Despite my statement about experimental being “anything goes”, I do think the above steps are easy enough that they should be insisted upon even for experimental code.

Keeping up with the times

One final pathology endemic to research codebases is the build-or-buy dilemma. By their very nature, research codebases are typically on the cutting edge of what people are interested in building, and there are rarely well-built libraries for the thing you are trying to accomplish. So at first, build is really the only option. But unless you have a large enough engineering budget (cough DeepMind cough) that you can create your own ecosystem of well-polished first-party solutions, time will eventually produce a third-party solution that does it better.

The three-tier codebase forces an explicit decision to polish and promote project code into core. Good judgment is necessary to decide whether to polish something into core or to procrastinate by just copying old code into a new project directory. Neither decision is necessarily wrong. My hit rate was roughly 60% of our core libraries which are still the best available solution to their problems, which seems decent. As a case study on one of the 40% I missed on, consider our graph neural network library.

We built our own TF2 graph neural network (GNN) library in late 2019, mere months after TF2’s release. It was customized for molecules, taking advantage of carbon’s four-valence constraint to optimize the adjacency list representation. I was the resident TF2 expert in the Cambridge research office, so it seemed like a natural choice at the time. But if we had to restart today I would probably go with JAX/Jraph, publicly released in late 2020.

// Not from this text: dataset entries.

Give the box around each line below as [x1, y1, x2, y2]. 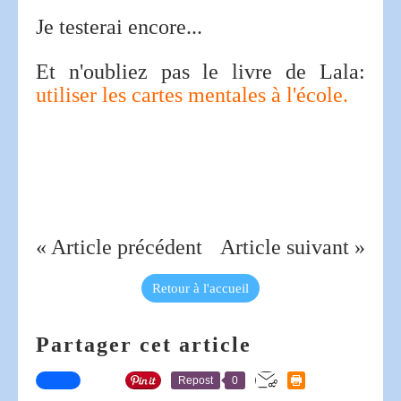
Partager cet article [36, 332, 252, 356]
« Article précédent [36, 235, 202, 259]
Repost [178, 373, 213, 387]
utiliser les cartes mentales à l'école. [36, 82, 348, 107]
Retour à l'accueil [152, 280, 249, 295]
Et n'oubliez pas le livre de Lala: [36, 59, 365, 83]
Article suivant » [220, 235, 365, 259]
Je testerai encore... [36, 14, 202, 38]
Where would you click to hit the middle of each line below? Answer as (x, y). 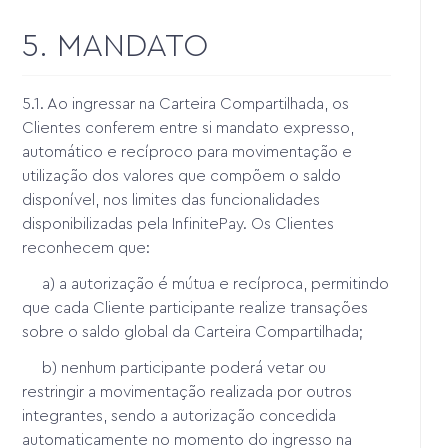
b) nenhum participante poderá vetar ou (174, 367)
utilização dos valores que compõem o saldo (182, 175)
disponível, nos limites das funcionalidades (171, 199)
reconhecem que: (88, 247)
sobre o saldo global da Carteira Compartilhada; (193, 331)
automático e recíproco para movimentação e (187, 151)
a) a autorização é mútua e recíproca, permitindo (206, 283)
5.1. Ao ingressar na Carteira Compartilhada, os (186, 103)
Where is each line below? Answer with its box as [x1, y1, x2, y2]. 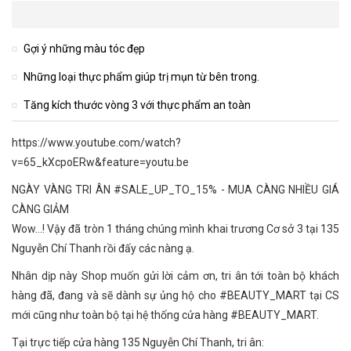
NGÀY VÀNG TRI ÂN [12, 183, 114, 196]
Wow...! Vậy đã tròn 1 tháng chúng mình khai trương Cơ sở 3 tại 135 [12, 223, 339, 235]
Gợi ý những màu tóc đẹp [24, 42, 145, 55]
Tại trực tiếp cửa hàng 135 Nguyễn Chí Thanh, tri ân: [12, 336, 264, 349]
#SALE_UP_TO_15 [114, 183, 209, 196]
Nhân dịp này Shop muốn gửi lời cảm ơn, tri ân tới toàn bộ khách [12, 270, 339, 282]
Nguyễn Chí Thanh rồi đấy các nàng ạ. [12, 242, 194, 255]
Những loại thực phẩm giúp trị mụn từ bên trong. [24, 71, 259, 83]
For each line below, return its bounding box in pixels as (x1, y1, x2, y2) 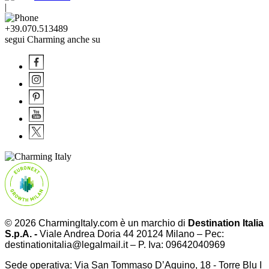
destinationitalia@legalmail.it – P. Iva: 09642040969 (5, 240, 225, 250)
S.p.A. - (5, 229, 40, 240)
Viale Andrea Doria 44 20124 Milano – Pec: (40, 229, 224, 240)
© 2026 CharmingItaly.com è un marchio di (5, 218, 188, 229)
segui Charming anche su (5, 34, 100, 45)
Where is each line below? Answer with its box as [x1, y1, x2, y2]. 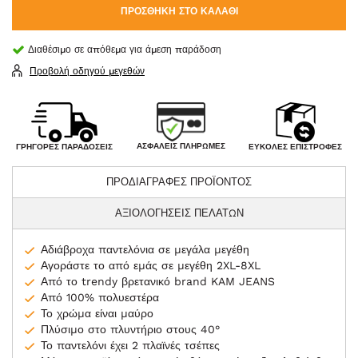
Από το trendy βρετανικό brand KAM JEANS [41, 275, 275, 288]
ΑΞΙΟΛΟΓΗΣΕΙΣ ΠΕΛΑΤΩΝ [114, 207, 244, 220]
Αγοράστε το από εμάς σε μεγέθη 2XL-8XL [41, 259, 261, 272]
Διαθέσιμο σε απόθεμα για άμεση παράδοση [28, 43, 221, 55]
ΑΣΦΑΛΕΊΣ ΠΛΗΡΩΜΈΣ [136, 141, 225, 151]
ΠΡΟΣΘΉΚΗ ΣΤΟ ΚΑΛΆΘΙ [120, 6, 238, 17]
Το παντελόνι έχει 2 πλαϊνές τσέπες [41, 339, 220, 352]
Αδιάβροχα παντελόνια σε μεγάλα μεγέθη [41, 243, 249, 257]
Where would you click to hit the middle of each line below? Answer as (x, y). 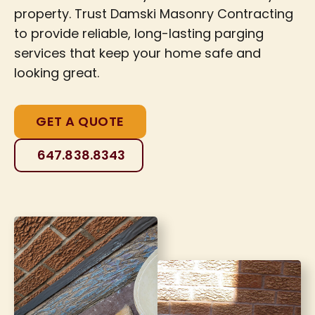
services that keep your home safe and (137, 53)
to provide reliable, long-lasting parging (139, 33)
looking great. (57, 72)
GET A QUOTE (80, 122)
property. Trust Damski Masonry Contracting (154, 13)
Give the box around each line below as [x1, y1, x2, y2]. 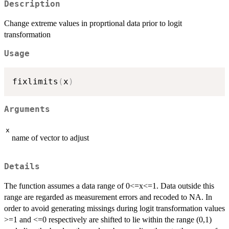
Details [4, 162, 40, 171]
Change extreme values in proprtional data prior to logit [4, 19, 182, 28]
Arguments [4, 104, 50, 114]
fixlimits [12, 77, 58, 87]
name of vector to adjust [12, 133, 89, 143]
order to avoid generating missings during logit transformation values [4, 203, 225, 213]
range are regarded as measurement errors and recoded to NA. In [4, 192, 212, 201]
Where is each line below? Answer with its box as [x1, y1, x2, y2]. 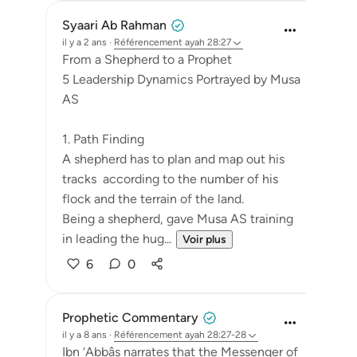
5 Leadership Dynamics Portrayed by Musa [62, 72, 300, 87]
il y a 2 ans [62, 37, 107, 48]
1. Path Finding [62, 131, 144, 147]
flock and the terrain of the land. [62, 191, 244, 206]
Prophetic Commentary [62, 310, 198, 325]
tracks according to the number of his [62, 171, 278, 186]
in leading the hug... [62, 231, 171, 246]
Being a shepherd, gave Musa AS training [62, 211, 293, 226]
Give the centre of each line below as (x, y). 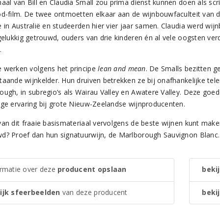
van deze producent (94, 192)
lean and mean (122, 69)
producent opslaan (92, 169)
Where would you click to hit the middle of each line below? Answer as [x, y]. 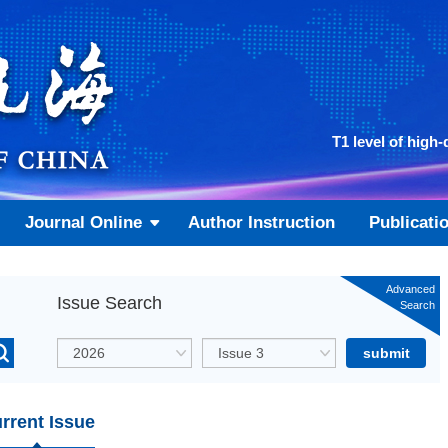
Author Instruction [262, 222]
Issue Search [109, 303]
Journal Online [83, 222]
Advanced [410, 289]
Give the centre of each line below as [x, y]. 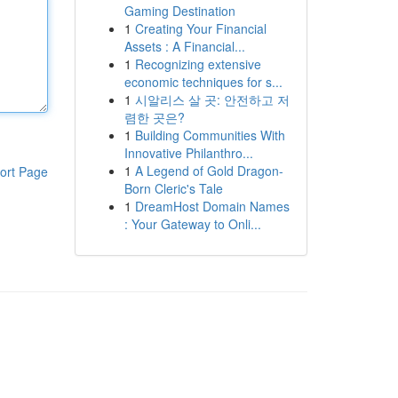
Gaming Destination [179, 11]
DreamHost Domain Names [212, 206]
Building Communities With [210, 135]
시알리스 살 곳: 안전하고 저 [212, 99]
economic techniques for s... [203, 82]
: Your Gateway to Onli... [192, 224]
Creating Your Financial [200, 28]
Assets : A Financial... [184, 46]
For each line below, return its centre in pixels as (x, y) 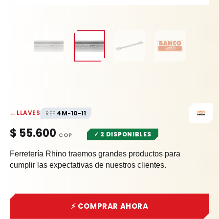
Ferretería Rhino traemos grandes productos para (95, 154)
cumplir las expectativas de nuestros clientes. (88, 165)
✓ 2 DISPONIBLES (122, 134)
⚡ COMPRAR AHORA (109, 206)
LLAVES (29, 112)
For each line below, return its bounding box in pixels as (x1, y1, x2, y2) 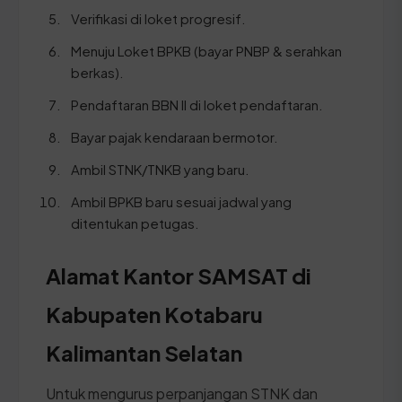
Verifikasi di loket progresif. (71, 9, 246, 27)
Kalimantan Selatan (46, 338, 242, 366)
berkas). (71, 63, 124, 81)
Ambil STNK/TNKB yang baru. (71, 160, 249, 178)
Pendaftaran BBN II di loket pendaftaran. (71, 95, 323, 113)
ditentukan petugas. (71, 214, 199, 232)
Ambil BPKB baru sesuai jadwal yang (71, 192, 292, 210)
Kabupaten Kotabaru (46, 300, 263, 328)
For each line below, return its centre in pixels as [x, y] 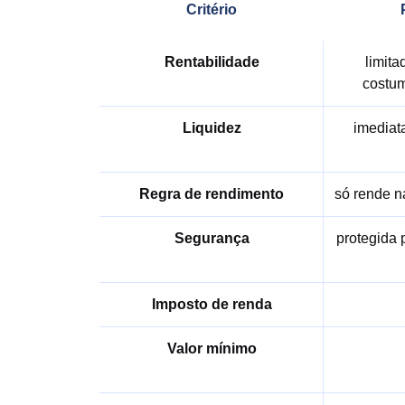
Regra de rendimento [212, 194]
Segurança [212, 238]
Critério [212, 9]
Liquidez [212, 128]
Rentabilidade [212, 62]
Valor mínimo [212, 348]
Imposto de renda [212, 304]
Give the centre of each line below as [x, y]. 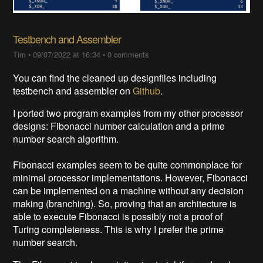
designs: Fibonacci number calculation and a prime [119, 126]
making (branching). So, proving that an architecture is [125, 204]
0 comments [128, 55]
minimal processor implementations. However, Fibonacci [131, 178]
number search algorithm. [66, 139]
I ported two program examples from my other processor [128, 113]
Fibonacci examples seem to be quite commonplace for [128, 165]
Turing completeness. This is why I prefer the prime [119, 230]
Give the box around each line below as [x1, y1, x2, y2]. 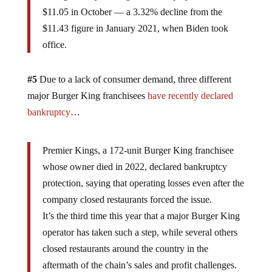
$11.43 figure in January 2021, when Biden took [42, 22, 228, 33]
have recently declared [147, 90, 233, 101]
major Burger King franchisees [27, 90, 148, 101]
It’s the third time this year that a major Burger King [42, 210, 240, 221]
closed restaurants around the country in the [42, 243, 208, 254]
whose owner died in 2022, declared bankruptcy [42, 161, 227, 172]
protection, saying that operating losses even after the [42, 177, 244, 188]
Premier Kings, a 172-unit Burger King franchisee [42, 144, 234, 155]
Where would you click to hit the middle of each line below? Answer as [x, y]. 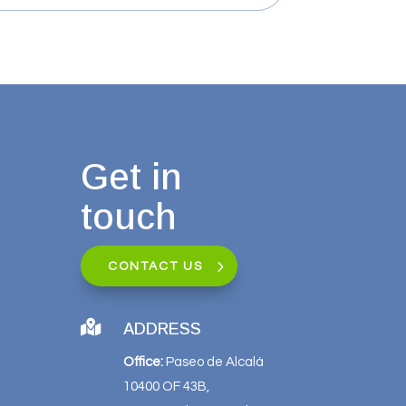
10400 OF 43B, [167, 387]
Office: [144, 362]
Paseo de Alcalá [214, 362]
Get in [132, 177]
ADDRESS [163, 329]
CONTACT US [156, 267]
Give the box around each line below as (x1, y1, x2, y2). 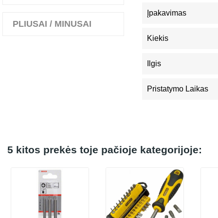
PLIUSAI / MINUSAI (13, 19, 91, 29)
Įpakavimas (147, 9, 186, 17)
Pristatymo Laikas (147, 85, 208, 93)
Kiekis (147, 34, 168, 42)
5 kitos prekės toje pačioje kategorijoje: (7, 144, 202, 155)
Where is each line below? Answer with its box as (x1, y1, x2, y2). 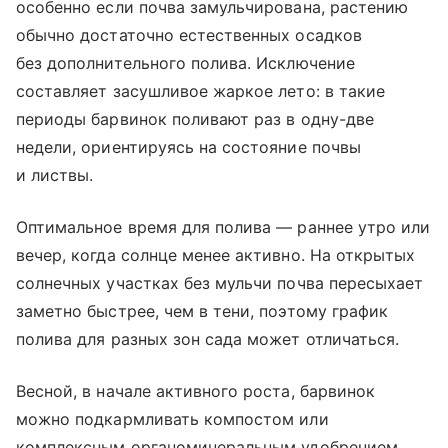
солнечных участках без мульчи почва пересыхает (16, 272, 424, 293)
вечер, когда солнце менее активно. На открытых (16, 244, 416, 265)
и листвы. (16, 164, 94, 185)
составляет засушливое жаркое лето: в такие (16, 80, 386, 101)
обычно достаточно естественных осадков (16, 24, 362, 45)
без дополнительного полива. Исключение (16, 52, 355, 73)
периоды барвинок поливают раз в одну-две (16, 108, 374, 129)
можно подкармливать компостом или (16, 408, 329, 429)
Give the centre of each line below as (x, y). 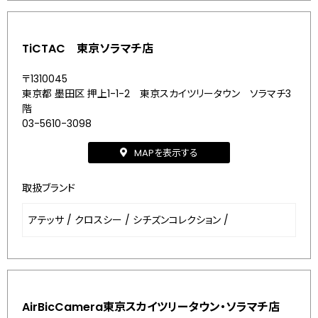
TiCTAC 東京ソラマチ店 (88, 49)
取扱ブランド (49, 188)
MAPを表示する (166, 153)
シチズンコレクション (177, 220)
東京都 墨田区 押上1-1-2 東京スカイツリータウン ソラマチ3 (157, 94)
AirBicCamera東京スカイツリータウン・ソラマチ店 (151, 307)
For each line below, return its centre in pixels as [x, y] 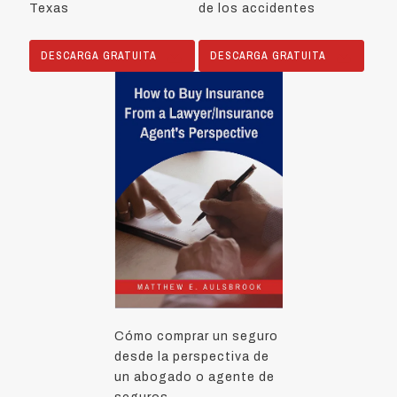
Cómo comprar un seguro [196, 336]
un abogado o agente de [194, 377]
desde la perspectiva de [191, 357]
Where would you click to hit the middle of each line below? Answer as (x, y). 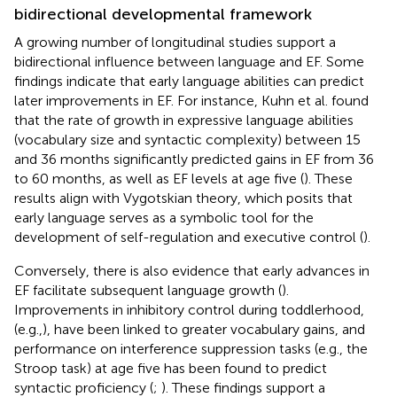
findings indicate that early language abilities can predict (189, 81)
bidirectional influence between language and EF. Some (189, 61)
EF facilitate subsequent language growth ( (148, 290)
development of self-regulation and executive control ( (189, 237)
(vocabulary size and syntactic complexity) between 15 (187, 139)
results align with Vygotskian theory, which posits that (183, 198)
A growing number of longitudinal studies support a (175, 42)
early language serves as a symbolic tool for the (164, 217)
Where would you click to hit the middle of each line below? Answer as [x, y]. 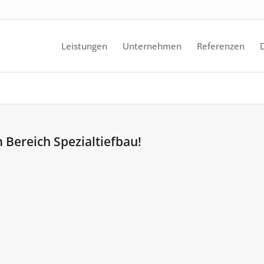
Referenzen [221, 46]
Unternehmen [152, 46]
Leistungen [85, 46]
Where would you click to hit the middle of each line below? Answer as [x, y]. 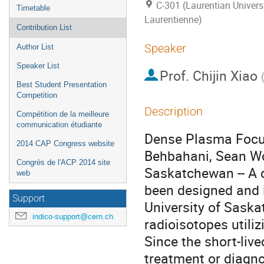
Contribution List [44, 27]
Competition [37, 95]
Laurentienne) [173, 20]
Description [174, 111]
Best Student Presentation [62, 85]
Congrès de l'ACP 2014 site [63, 162]
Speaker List [38, 66]
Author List [35, 47]
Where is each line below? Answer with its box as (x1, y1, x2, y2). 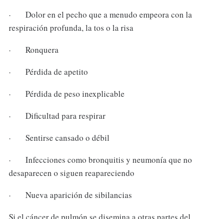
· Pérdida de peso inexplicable (8, 88, 125, 100)
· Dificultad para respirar (8, 109, 106, 121)
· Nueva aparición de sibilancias (8, 189, 132, 200)
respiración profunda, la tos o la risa (8, 22, 133, 34)
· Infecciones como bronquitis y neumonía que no (8, 153, 192, 165)
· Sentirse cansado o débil (8, 131, 109, 143)
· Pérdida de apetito (8, 66, 88, 78)
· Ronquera (8, 44, 59, 56)
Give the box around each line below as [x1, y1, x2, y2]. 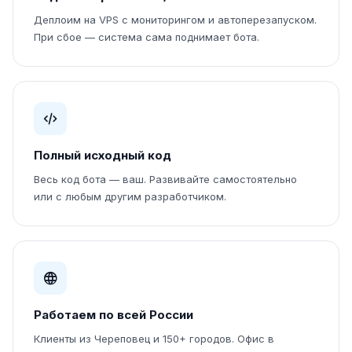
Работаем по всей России [34, 307, 193, 322]
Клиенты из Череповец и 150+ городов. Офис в [34, 332, 274, 345]
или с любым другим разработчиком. [34, 190, 226, 203]
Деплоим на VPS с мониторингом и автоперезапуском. [34, 13, 317, 26]
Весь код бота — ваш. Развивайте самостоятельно [34, 173, 297, 185]
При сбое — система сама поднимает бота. [34, 31, 259, 43]
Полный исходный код [34, 148, 171, 163]

We never made the jump to JAX/Jraph, because the cost-benefit never seemed to be worth it. (JAX’s static shape requirements and serialization weaknesses significantly increased the migration costs, while our small molecule datasets limited the upside to better GNN architectures.) While the existing GNN libraries worked well for what we were doing, it impeded new research in subtle ways - hypergraph or multi-molecule architectures were forever on our horizon because they were difficult to implement. I overinvested in our GNN libraries and they subsequently got interwoven into our workflows, making it difficult to migrate away.

The “obvious” solution is to cut your losses early and migrate as soon as a better library is identified, but that’s easier said than done. It’s particularly impressive if you can identify and switch to a library with a better trajectory, even before it reaches feature parity with your existing libraries. DeepMind’s early 2020 decision to shift their entire organization to JAX continues to impress me with its foresight.

Parting thoughts

Academic research groups often complain about the inequality of resources relative to industrial research groups. Compute resources typically come to mind, but another important inequality is industry’s ability and willingness to hire engineers alongside researchers. The difference is structural: even though engineering wisdom is free and readily available online to any grad student who wishes to obtain it, it rarely happens because that’s not what gets you your PhD. And even then, merely hiring an engineer is not enough to make your research group more productive. Integrating the research and engineering worlds requires researchers to understand when engineering is necessary, and engineers to understand when it is not. It’s a culture shift that’s hard to pull off.